Editeur : Dupuis
Avant les adaptations cinématographiques scandinaves, puis américaines, Millénium c’est bien entendu avant tout trois polars noirs – très noirs, même : Les hommes qui n’aimaient pas les femmes (2005, 2006 pour la traduction française chez Actes Sud), La fille qui rêvait d’un bidon d’essence et d’une allumette (2006) et La reine dans le palais des courants d’air (2007).

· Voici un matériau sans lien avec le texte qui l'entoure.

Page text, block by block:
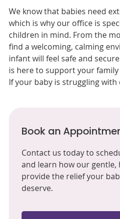
We know that babies need
which is why our office is
children in mind. From the
find a welcoming, calming
infant will feel safe and
is here to support your family
If your baby is struggling with
Book an
Contact us today to
and learn how our gentle,
provide the relief your
deserve.
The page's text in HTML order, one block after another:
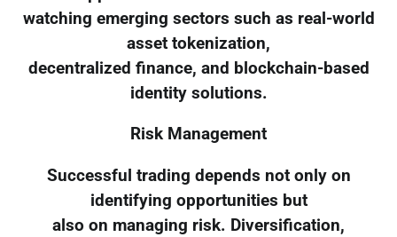
watching emerging sectors such as real-world
asset tokenization,
decentralized finance, and blockchain-based
identity solutions.
Risk Management
Successful trading depends not only on
identifying opportunities but
also on managing risk. Diversification,
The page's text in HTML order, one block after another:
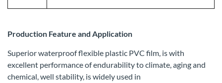
Production Feature and Application
Superior waterproof flexible plastic PVC film, is with
excellent performance of endurability to climate, aging and
chemical, well stability, is widely used in
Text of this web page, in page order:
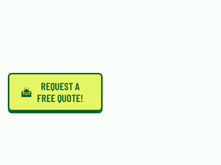
REQUEST A
FREE QUOTE!
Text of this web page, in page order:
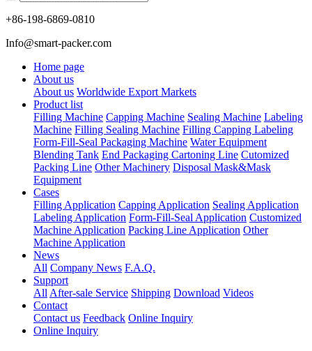
+86-198-6869-0810
Info@smart-packer.com
Home page
About us
About us Worldwide Export Markets
Product list
Filling Machine Capping Machine Sealing Machine Labeling
Machine Filling Sealing Machine Filling Capping Labeling
Form-Fill-Seal Packaging Machine Water Equipment
Blending Tank End Packaging Cartoning Line Cutomized
Packing Line Other Machinery Disposal Mask&Mask
Equipment
Cases
Filling Application Capping Application Sealing Application
Labeling Application Form-Fill-Seal Application Customized
Machine Application Packing Line Application Other
Machine Application
News
All Company News F.A.Q.
Support
All After-sale Service Shipping Download Videos
Contact
Contact us Feedback Online Inquiry
Online Inquiry
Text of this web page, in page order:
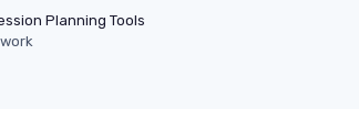
Planning Tools
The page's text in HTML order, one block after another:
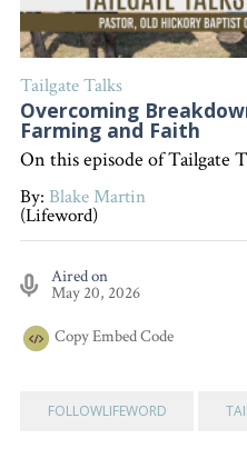
Tailgate Talks
Overcoming
Farming and Faith
By: Blake Martin
(Lifeword)
Aired on
May 20, 2026
CopyEmbed Code
FOLLOWLIFEWORD

Le premier protagoniste de cette série est Mikael Blomkvist. On fait sa connaissance au moment où sa carrière de journaliste (pour la revue indépendante Millénium) est brisée par un procès pour cause de diffamation. Ses talents d’investigateur sont en revanche aussitôt sollicités par un vieil et fortuné homme d’affaires qui souhaite relancer une enquête abandonnée depuis quarante ans : celui de la disparition de sa nièce. Il sera secondé dans sa tâche par une punkette au passé trouble, fouineuse hors pair et pirate informatique de génie : Lisbeth Salander, qu’on retrouvera également dans les trois cycles.

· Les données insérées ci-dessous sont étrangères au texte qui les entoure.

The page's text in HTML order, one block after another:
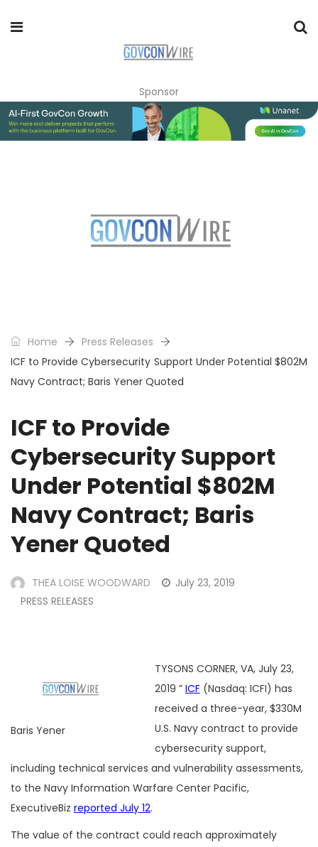
Sponsor
Home
Press Releases
ICF to Provide Cybersecurity Support Under Potential $802M
Navy Contract; Baris Yener Quoted
ICF to Provide
Cybersecurity Support
Under Potential $802M
Navy Contract; Baris
Yener Quoted
THEA LOISE WOODWARD
July 23, 2019
PRESS RELEASES
Baris Yener
TYSONS CORNER, VA, July 23,
2019 ” ICF(Nasdaq: ICFI) has
received a three-year, $330M
U.S. Navy contract to provide
cybersecurity support,
including technical services and vulnerability assessments,
to the Navy Information Warfare Center Pacific,
ExecutiveBiz reported July 12.
The value of the contract could reach approximately
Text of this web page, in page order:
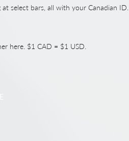
select bars, all with your Canadian ID.
here. $1 CAD = $1 USD.
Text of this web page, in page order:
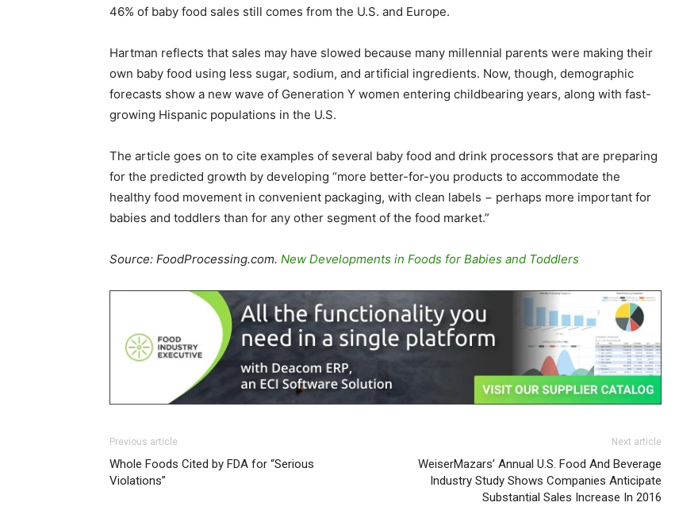
46% of baby food sales still comes from the U.S. and Europe.
Hartman reflects that sales may have slowed because many millennial parents were making their
own baby food using less sugar, sodium, and artificial ingredients. Now, though, demographic
forecasts show a new wave of Generation Y women entering childbearing years, along with fast-
growing Hispanic populations in the U.S.
The article goes on to cite examples of several baby food and drink processors that are preparing
for the predicted growth by developing “more better-for-you products to accommodate the
healthy food movement in convenient packaging, with clean labels − perhaps more important for
babies and toddlers than for any other segment of the food market.”
Source: FoodProcessing.com. New Developments in Foods for Babies and Toddlers
Previous article
Whole Foods Cited by FDA for “Serious
Violations”
Next article
WeiserMazars’ Annual U.S. Food And Beverage
Industry Study Shows Companies Anticipate
Substantial Sales Increase In 2016

Haines familiales, scandales financiers, complots : voilà le menu de Millénium, pimenté à coups de scènes trash et de rebondissements inattendus. Un menu apprécié, puisqu’il a fait un carton mondial. Ce phénomène éditorial retentissant fût par contre posthume pour son auteur suédois, Stieg Larsson (1954 – 2004).
Pour parvenir à "cibler" des "publics de masse" et "de niche", le sacro-saint marketing – apparemment la seule indétrônable philosophie unanimement adoptée par les entreprises dans notre belle société ultralibérale - prône la multiplication et la "dérivation" des "produits", les exploitations de filon qui s’avèrent bien plus rentables que d’investir dans de nouvelles créations artistiques fortes et innovantes. Les dirigeants gestionnaires de Dupuis ont donc négocié et obtenu le droit de faire du bestseller Millénium un souhaitable bestseller en BD. Notons qu'ils ont eu le bon goût de confier la mission à de solides talents… C’est déjà ça.
Nous avions en effet déjà découvert le graphisme impeccable de l'espagnol Homs avec L’Angélus et le scénariste belge Sylvain Runberg mène, depuis quelques années déjà, une carrière prolifique dans des genres éclectiques (London Calling, Orbital, Les Carnets de Darwin, la reprise de Mic Mac Adam ou Kookabura Universe…)
On sent les auteurs bien conscients de la difficulté d'adapter un roman en bande dessinée et de la nécessité d'un certain détournement de l’œuvre originale. Ils font preuve d'efforts louables, avec de "petites trahisons" pour les besoins d’un mode de lecture différent. Or, par certaines ellipses, certains sauts temporels ou géographiques aussi soudains que brefs, il y a en ces pages une densité d’informations qui cherche péniblement de l’aération. Parfois même de la clarté. Malgré les excellents cadrages et dessins, on sent que cette histoire n’a pas été originellement pensée pour le 9e Art. Il aurait sans doute fallu davantage de volumes que l’équation "2 BD = 1 roman" pour rendre cela probant. Mais… ç'aurait sans doute découragé le "lectorat-cible" et le "marché" est demandeur de cycles courts et de délais express entre la parution de chaque épisode.